— Assignment —
Please go through the records below and return every line holding the word "your".
====================
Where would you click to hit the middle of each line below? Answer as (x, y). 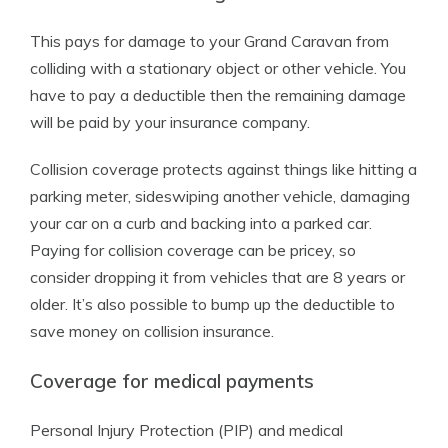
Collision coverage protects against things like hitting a (223, 169)
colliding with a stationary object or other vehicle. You (218, 68)
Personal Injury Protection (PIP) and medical (186, 430)
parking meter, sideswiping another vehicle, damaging (220, 196)
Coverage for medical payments (172, 381)
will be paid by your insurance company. (170, 122)
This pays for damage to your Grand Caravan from (209, 41)
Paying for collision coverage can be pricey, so (193, 250)
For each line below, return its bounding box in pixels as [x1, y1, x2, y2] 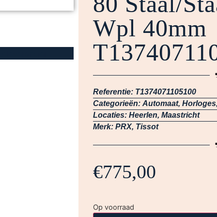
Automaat [142, 99, 178, 108]
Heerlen [129, 111, 157, 119]
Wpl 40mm [93, 15, 207, 42]
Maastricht [161, 111, 200, 119]
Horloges [182, 99, 216, 108]
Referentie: [93, 88, 135, 96]
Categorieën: [93, 99, 142, 108]
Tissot [136, 123, 158, 131]
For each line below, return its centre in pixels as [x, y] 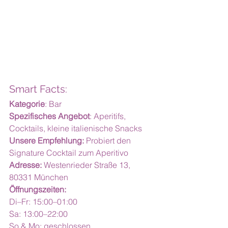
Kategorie [27, 104]
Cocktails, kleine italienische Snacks [76, 128]
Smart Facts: [38, 89]
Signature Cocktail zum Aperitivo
====================
— Written answer —
will be paid by your insurance company. (170, 122)
This pays for damage to your Grand Caravan from (209, 41)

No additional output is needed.